Born: 1938 (Pittsfield, MA, United States)

Jim Nutt completed his bachelor’s degree at the School of the Art Institute of Chicago (SAIC) in 1965. The following year, he and five other SAIC graduates exhibited together at the Hyde Park Art Center, calling themselves (and titling the exhibition) the Hairy Who. In addition to Nutt, the group included James Falconer, Art Green, Gladys Nilsson (who was married to Nutt), Suellen Rocca, and Karl Wirsum. The art center’s exhibitions coordinator, Don Baum, championed the group and organized two additional Hairy Who exhibitions (1967 and 1968).

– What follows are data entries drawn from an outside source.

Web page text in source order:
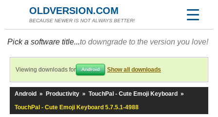
OLDVERSION.COM
BECAUSE NEWER IS NOT ALWAYS BETTER!
Pick a software title...to downgrade to the version you love!
Viewing downloads for Android Show all downloads
Android » Productivity » TouchPal - Cute Emoji Keyboard »
TouchPal - Cute Emoji Keyboard 5.7.5.1-4988
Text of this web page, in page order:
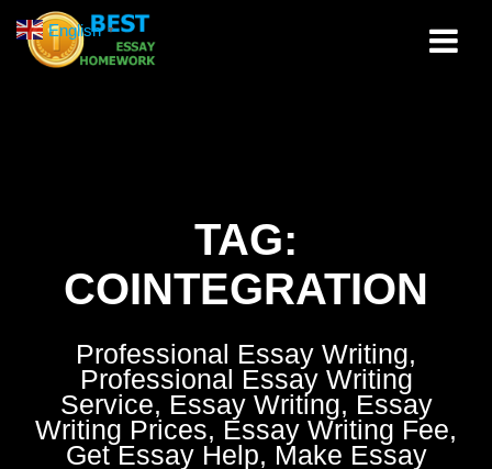
TAG:
COINTEGRATION
Professional Essay Writing,
Professional Essay Writing
Service, Essay Writing, Essay
Writing Prices, Essay Writing Fee,
Get Essay Help, Make Essay
English ▼
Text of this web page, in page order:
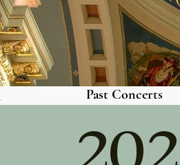
Past Concerts
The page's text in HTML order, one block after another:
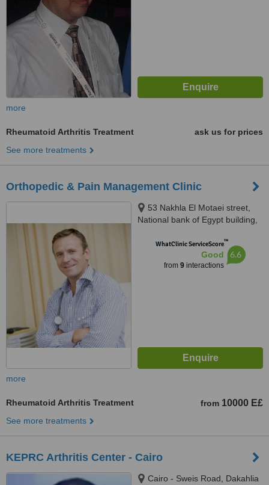
more
Rheumatoid Arthritis Treatment
ask us for prices
See more treatments
Orthopedic & Pain Management Clinic
53 Nakhla El Motaei street,
National bank of Egypt building,
CairoWhatClinic ServiceScore™
Good
from 9interactions
6.6
more
Rheumatoid Arthritis Treatment from 10000 E£
See more treatments
KEPRC Arthritis Center - Cairo
Cairo - Sweis Road, Dakahlia
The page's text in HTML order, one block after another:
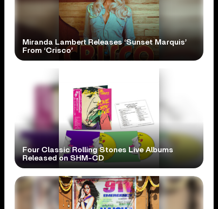
Miranda Lambert Releases ‘Sunset Marquis’
From ‘Crisco’
Four Classic Rolling Stones Live Albums
Released on SHM-CD
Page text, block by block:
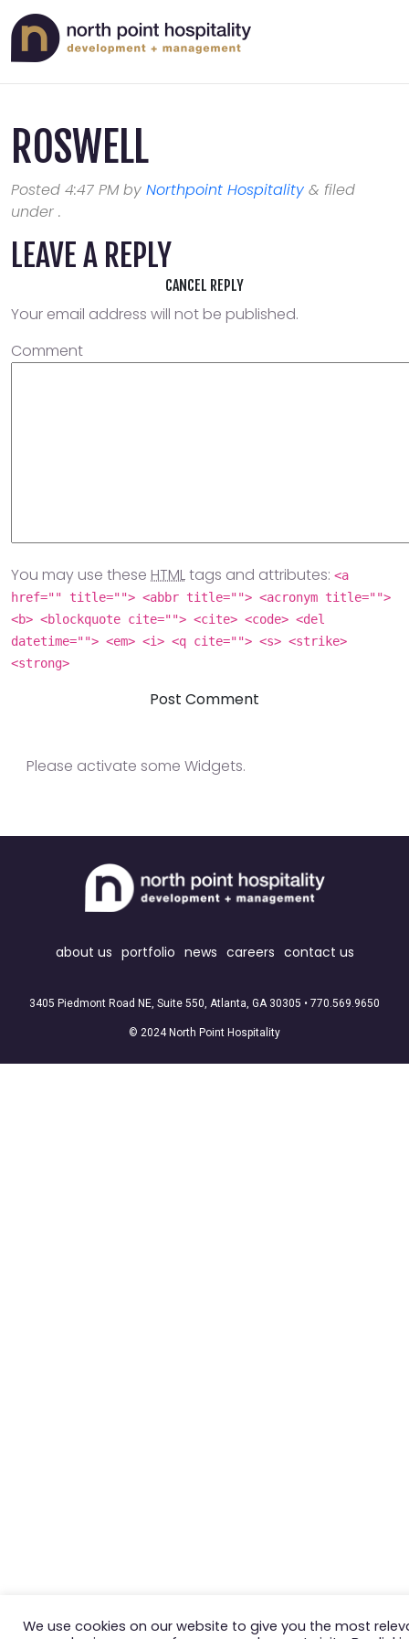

Reflecting back on the infamous emergence of their group, Nutt has noted that they assembled “not out of a unified, carefully thought out philosophical position, but rather the need to present our work as powerfully as possible within our means.” It especially pleased Nutt to exhibit with Karl Wirsum, an artist he had not known previously, but whose flat, colorful forms he found innovative and inspiring. Both Nutt and Wirsum, as well as Ed Flood, Gladys Nilsson, and Barbara Rossi became invested in the process of reverse-painting on Plexiglas and were attracted to the sleek surface effect the material enabled.

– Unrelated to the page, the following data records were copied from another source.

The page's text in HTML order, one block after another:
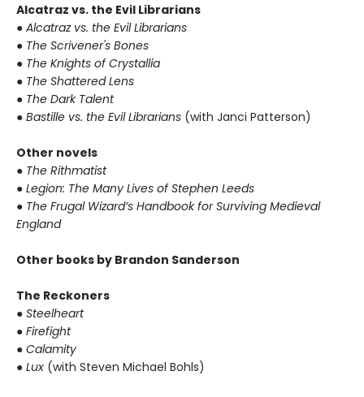
Alcatraz vs. the Evil Librarians
● Alcatraz vs. the Evil Librarians
● The Scrivener's Bones
● The Knights of Crystallia
● The Shattered Lens
● The Dark Talent
● Bastille vs. the Evil Librarians (with Janci Patterson)
Other novels
● The Rithmatist
● Legion: The Many Lives of Stephen Leeds
● The Frugal Wizard’s Handbook for Surviving Medieval
England
Other books by Brandon Sanderson
The Reckoners
● Steelheart
● Firefight
● Calamity
● Lux (with Steven Michael Bohls)
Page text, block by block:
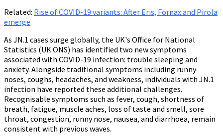
Related: Rise of COVID-19 variants: After Eris, Fornax and Pirola
emerge
As JN.1 cases surge globally, the UK's Office for National
Statistics (UK ONS) has identified two new symptoms
associated with COVID-19 infection: trouble sleeping and
anxiety. Alongside traditional symptoms including runny
noses, coughs, headaches, and weakness, individuals with JN.1
infection have reported these additional challenges.
Recognisable symptoms such as fever, cough, shortness of
breath, fatigue, muscle aches, loss of taste and smell, sore
throat, congestion, runny nose, nausea, and diarrhoea, remain
consistent with previous waves.

Like many of his fellow Imagists, Nutt was greatly influenced by the culture of SAIC. Walking through the Art Institute of Chicago on his way to instruction, he was exposed to an encyclopedic collection of artworks. In an interview with Russell Bowman in 1978, he also noted he was particularly inspired by Japanese and Persian art as well as fifteenth- and sixteenth-century Northern European artists such as Peter Bruegel, Roger van der Weyden, and Hieronymus Bosch. Nutt was additionally inspired by comics, metropolitan signage, and the acclaimed self-taught artist, Joseph Yoakum. Nutt first experimented with narrative-based vignettes before becoming known for picture planes populated with rubbery, sexually charged figures that often engaged in a nonsensical dialogue.

Nutt met Gladys Nilsson at SAIC in 1961, in her third year and his first year as a transfer student. The couple was married just a few months later. In 1969, Nutt and Nilsson moved to Sacramento, CA, where Nutt had been offered a teaching position at the Sacramento City College. In the following years, Nutt’s style evolved and he focused on portraiture, creating acrylic paintings that echoed characteristics of Northern Renaissance painters in Nutt’s use of a three-quarter presentation, prompting greater engagement between the sitter and the viewer. In the late 1980s, Nutt turned his attention to painting portraits of imaginary women with sculptural hairstyles and misshapen noses.

In 1976, Nutt and Nilsson returned to Chicago and settled in Wilmette, where they still live and work.